Old oak tells region’s climate history

It stood about 150 feet tall with a circumference as large as four people across. It saw more changes in its lifetime than any human can imagine. It survived fires, droughts, flooding and high winds. But the 373-year-old white oak couldn’t withstand the strength of a 1998 storm that felled what researchers now know was the oldest recorded hardwood east of the Mississippi River.


But while this discovery is exciting to Ohio University researchers, they are even more interested in what the tree can tell them about the region’s climate and ecology over nearly four centuries.


The region’s oldest oak is one of 10 under scrutiny by environmental and plant biologists conducting research in Dysart Woods, a University land laboratory in southeastern Ohio.
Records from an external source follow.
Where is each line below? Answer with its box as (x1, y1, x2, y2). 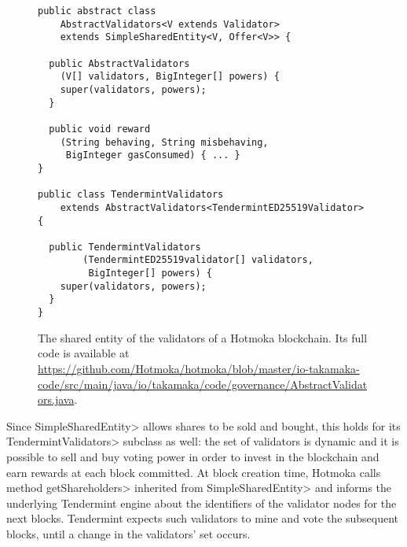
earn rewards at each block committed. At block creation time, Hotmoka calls (6, 464, 381, 480)
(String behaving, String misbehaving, (60, 136, 269, 148)
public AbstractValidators (49, 57, 190, 69)
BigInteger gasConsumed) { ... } (65, 150, 240, 161)
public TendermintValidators (49, 241, 201, 253)
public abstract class (38, 6, 156, 17)
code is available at (38, 345, 130, 361)
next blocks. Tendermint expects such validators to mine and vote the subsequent (6, 510, 399, 527)
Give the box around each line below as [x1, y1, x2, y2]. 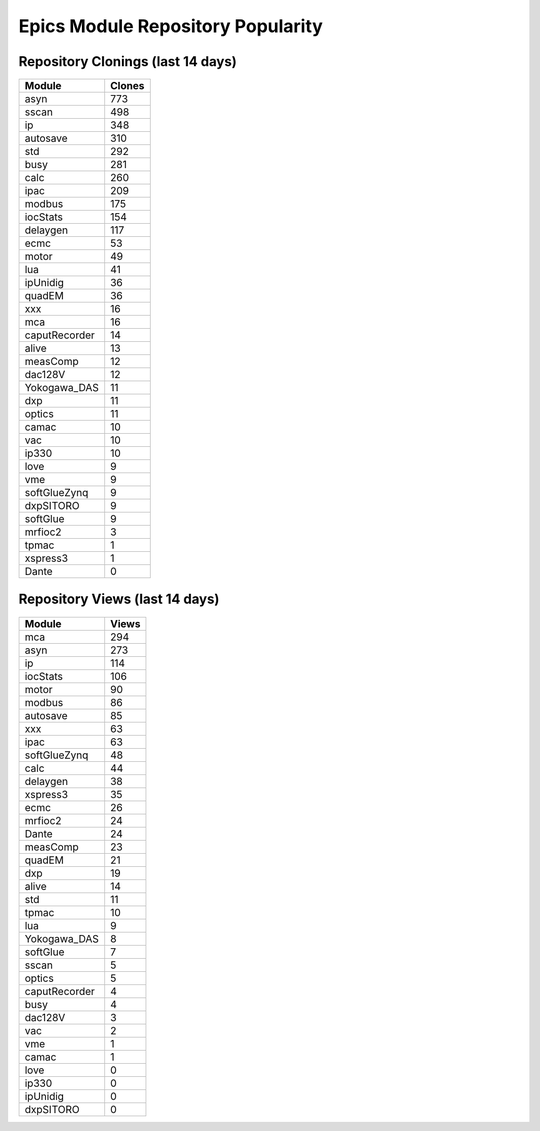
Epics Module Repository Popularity [18, 15, 324, 37]
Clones [110, 79, 145, 93]
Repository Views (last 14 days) [18, 591, 220, 608]
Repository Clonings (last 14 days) [18, 53, 237, 70]
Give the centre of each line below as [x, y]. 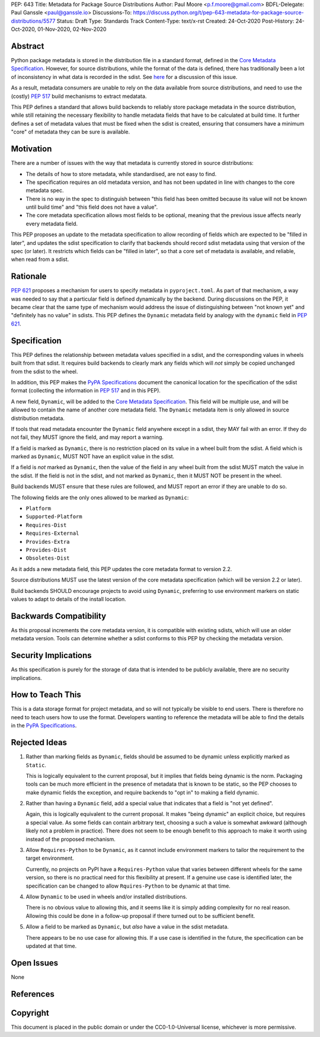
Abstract [28, 46]
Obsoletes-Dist [48, 558]
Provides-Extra [48, 542]
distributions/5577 [33, 21]
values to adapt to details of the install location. [69, 599]
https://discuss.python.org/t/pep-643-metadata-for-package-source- [219, 12]
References [33, 994]
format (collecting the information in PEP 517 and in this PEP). [86, 391]
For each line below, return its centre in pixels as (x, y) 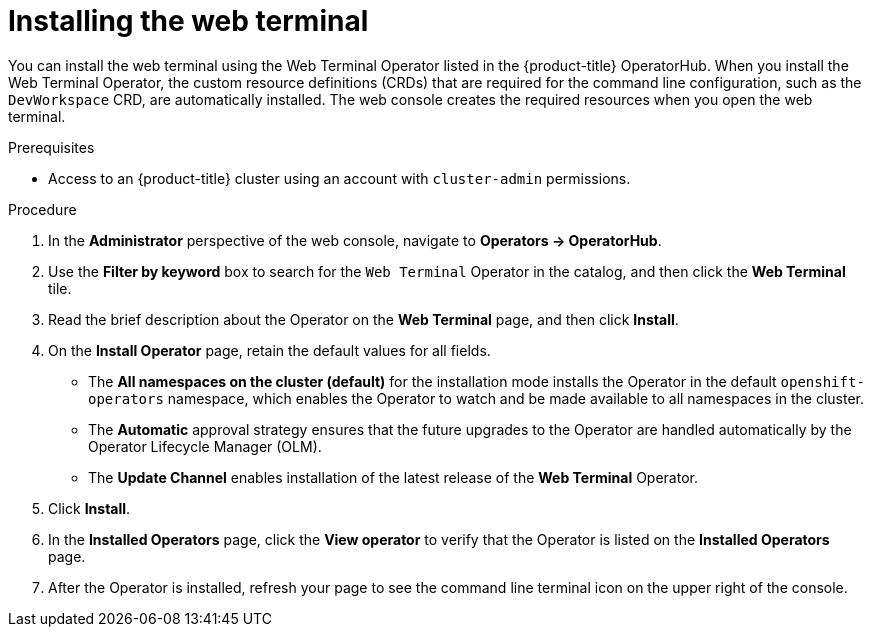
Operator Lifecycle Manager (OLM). (205, 446)
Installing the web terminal (188, 21)
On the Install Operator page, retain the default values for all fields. (269, 350)
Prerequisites (51, 147)
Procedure (42, 209)
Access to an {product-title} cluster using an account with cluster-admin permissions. (339, 178)
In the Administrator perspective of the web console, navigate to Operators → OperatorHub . (355, 240)
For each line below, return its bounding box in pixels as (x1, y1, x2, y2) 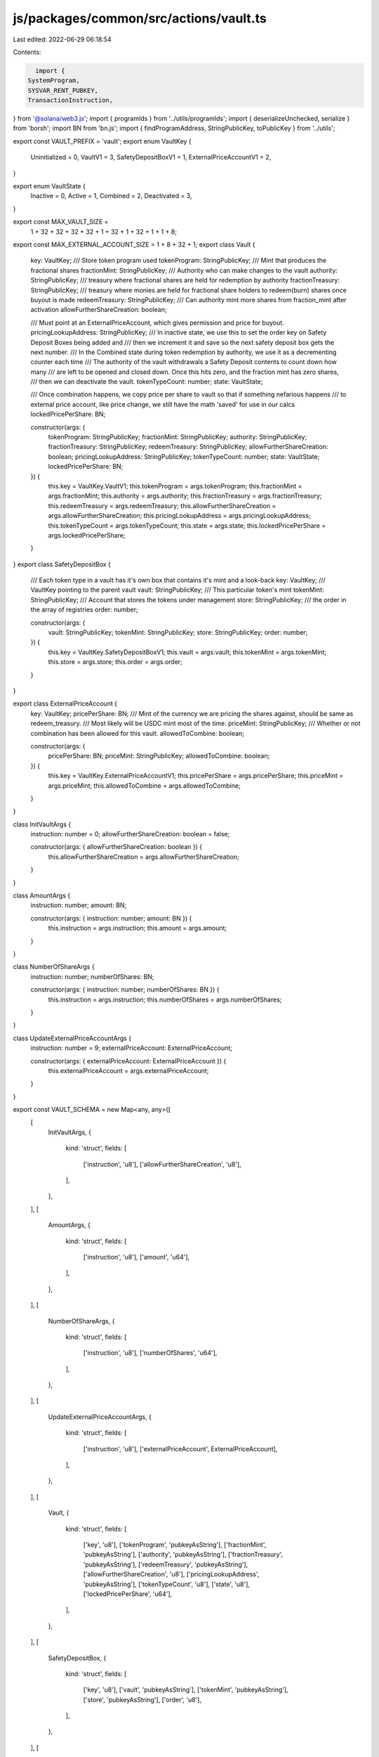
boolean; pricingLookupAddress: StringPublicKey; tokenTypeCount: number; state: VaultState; (48, 452, 320, 460)
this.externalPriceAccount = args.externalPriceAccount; (48, 1066, 209, 1075)
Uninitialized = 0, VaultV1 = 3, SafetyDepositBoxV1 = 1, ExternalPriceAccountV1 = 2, (30, 153, 272, 162)
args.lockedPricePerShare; (48, 531, 126, 539)
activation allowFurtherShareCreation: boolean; (30, 306, 167, 314)
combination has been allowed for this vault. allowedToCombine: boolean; (30, 729, 245, 737)
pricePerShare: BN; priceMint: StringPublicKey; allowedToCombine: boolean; (48, 752, 270, 760)
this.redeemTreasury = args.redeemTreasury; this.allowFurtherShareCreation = (48, 501, 277, 510)
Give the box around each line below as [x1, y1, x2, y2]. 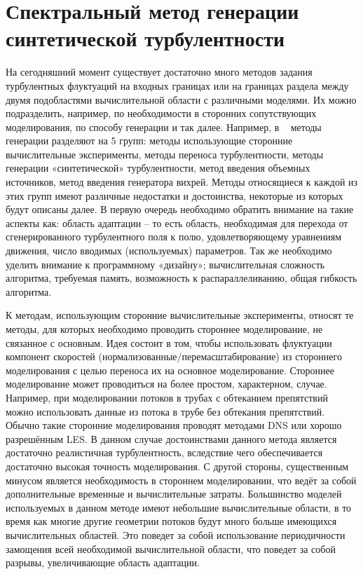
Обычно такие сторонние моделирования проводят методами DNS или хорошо [6, 418, 342, 432]
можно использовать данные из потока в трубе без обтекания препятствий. [6, 404, 325, 418]
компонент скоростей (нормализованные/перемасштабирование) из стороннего [6, 349, 342, 364]
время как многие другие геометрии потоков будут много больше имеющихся [6, 514, 337, 528]
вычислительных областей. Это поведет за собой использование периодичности [6, 527, 345, 542]
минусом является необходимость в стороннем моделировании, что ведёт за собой [6, 472, 357, 487]
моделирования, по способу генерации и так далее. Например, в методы [6, 119, 322, 134]
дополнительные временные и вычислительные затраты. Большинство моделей [6, 486, 342, 501]
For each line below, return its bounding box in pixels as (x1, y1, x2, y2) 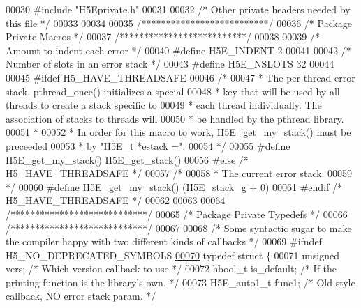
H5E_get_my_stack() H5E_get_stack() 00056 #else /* (6, 152, 249, 167)
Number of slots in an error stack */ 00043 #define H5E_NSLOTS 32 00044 (6, 56, 334, 71)
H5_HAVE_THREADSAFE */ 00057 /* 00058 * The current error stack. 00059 (6, 166, 353, 180)
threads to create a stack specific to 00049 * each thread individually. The (6, 98, 322, 112)
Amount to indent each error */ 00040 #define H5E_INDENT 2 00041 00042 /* (6, 43, 351, 57)
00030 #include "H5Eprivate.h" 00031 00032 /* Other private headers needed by (6, 2, 351, 16)
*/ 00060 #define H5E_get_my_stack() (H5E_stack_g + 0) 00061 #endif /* (6, 179, 342, 194)
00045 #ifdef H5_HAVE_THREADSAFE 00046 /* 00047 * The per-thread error (6, 70, 355, 84)
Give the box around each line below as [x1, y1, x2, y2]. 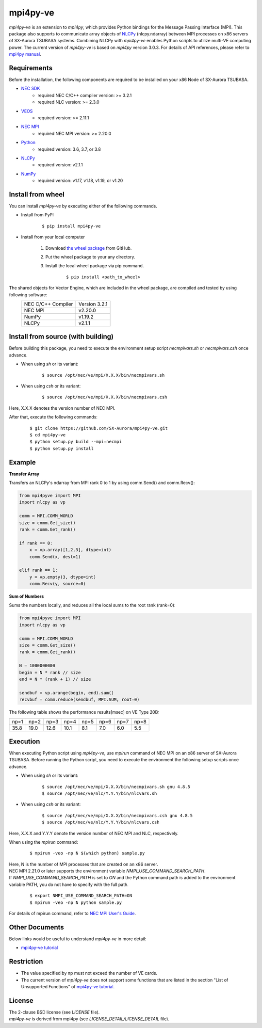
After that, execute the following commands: [9, 414, 98, 420]
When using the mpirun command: [9, 839, 78, 845]
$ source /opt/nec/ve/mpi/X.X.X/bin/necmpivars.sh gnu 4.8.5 [42, 784, 190, 789]
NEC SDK [21, 85, 40, 92]
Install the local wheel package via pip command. [45, 263, 144, 269]
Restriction [9, 958, 43, 966]
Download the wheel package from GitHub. [45, 245, 132, 251]
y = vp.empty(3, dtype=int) [29, 574, 97, 579]
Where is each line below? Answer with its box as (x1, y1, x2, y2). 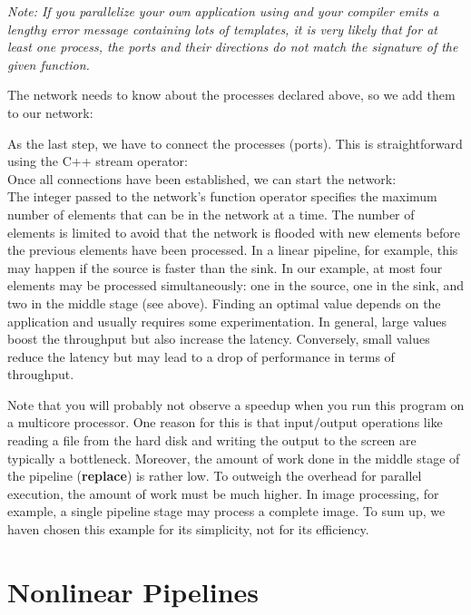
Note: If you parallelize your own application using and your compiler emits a (7, 2, 439, 20)
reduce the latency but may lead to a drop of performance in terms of (7, 347, 395, 366)
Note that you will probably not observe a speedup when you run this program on (7, 395, 465, 414)
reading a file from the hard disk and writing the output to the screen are (7, 431, 417, 450)
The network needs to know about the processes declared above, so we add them (7, 85, 456, 104)
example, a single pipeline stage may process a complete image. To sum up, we (7, 502, 446, 521)
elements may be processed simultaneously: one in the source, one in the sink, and (7, 276, 465, 295)
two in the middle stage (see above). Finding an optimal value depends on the (7, 293, 441, 312)
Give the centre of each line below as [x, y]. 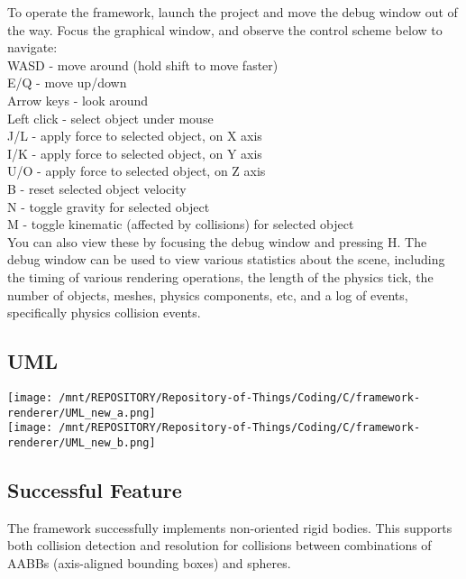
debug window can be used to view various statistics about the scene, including [226, 259]
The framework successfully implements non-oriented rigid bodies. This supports [230, 527]
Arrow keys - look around [78, 100]
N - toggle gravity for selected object [109, 206]
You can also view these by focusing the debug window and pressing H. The [217, 241]
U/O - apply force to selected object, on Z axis [137, 171]
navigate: [32, 47]
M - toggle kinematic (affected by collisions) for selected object [181, 224]
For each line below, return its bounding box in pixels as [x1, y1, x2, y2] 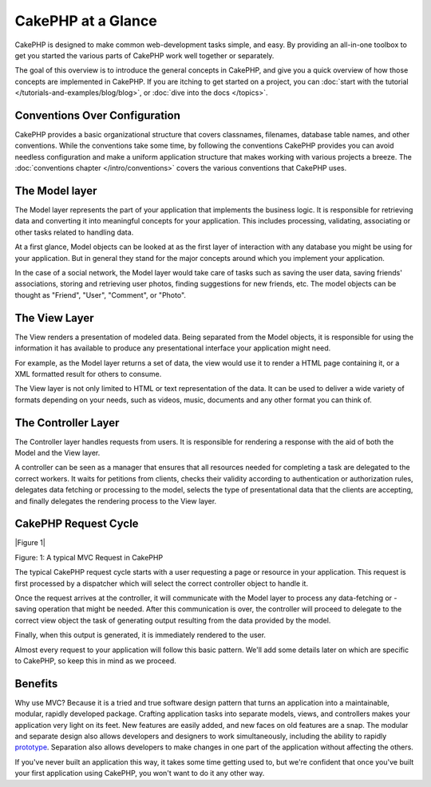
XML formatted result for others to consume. [14, 369, 162, 378]
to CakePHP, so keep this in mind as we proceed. [14, 655, 177, 666]
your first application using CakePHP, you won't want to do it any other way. [14, 769, 265, 778]
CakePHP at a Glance [14, 12, 157, 30]
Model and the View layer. [14, 448, 101, 457]
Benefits [14, 677, 58, 690]
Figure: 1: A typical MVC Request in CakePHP [14, 552, 164, 562]
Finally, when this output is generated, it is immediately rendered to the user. [14, 631, 267, 640]
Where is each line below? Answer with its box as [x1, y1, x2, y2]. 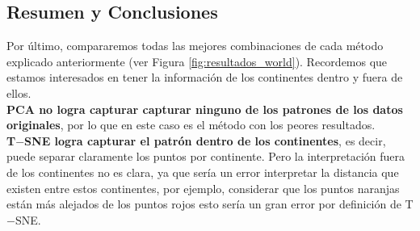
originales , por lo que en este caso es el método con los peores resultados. [6, 116, 376, 133]
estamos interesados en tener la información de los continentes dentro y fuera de [6, 69, 403, 86]
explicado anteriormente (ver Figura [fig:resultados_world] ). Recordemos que [6, 52, 388, 69]
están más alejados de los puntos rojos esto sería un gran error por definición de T [6, 195, 414, 212]
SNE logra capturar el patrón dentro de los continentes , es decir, [24, 132, 386, 149]
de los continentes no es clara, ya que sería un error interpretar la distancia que [6, 163, 399, 180]
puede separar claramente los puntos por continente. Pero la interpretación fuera [6, 148, 405, 165]
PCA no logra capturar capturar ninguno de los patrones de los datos [6, 100, 403, 117]
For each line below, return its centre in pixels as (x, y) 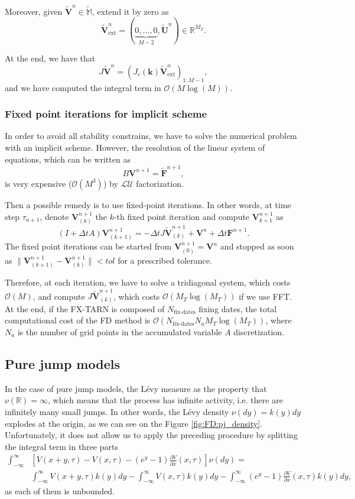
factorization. (160, 183)
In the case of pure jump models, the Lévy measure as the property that (136, 388)
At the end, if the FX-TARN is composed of (85, 308)
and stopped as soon (257, 246)
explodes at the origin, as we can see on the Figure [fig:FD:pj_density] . (134, 423)
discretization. (259, 331)
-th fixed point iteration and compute (182, 216)
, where (279, 320)
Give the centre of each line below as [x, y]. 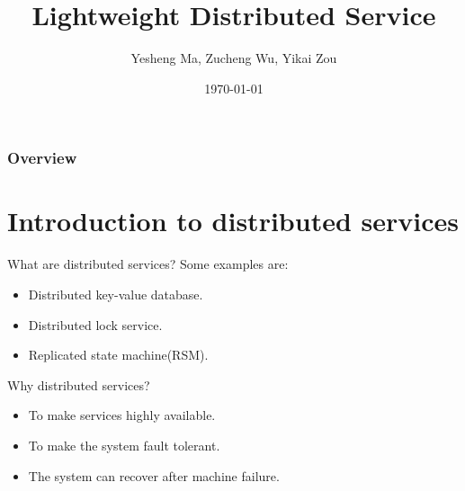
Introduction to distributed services [233, 221]
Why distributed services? [79, 384]
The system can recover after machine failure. [154, 475]
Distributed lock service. [95, 324]
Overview [42, 158]
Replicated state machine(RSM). [118, 355]
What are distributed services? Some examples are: [148, 264]
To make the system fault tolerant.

The studies have allowed researchers to fill in gaps in the climate history of the region, which has been accurately recorded only since 1950.


“Studying the tree allows us to reconstruct fairly clearly what’s been happening over the past 400 years,” says Brian McCarthy, an Ohio University associate professor of environmental and plant biology. “We can determine, for example, that there were droughts in the 1600s, which might have had a big influence on Native Americans or the early settlers in the late 1700s.”


McCarthy believes there are many trees in Dysart Woods that may be even older than the one in his latest study. Research on this old-growth forest is continuing, and McCarthy says it could lead to a clearer picture of past and future climate conditions.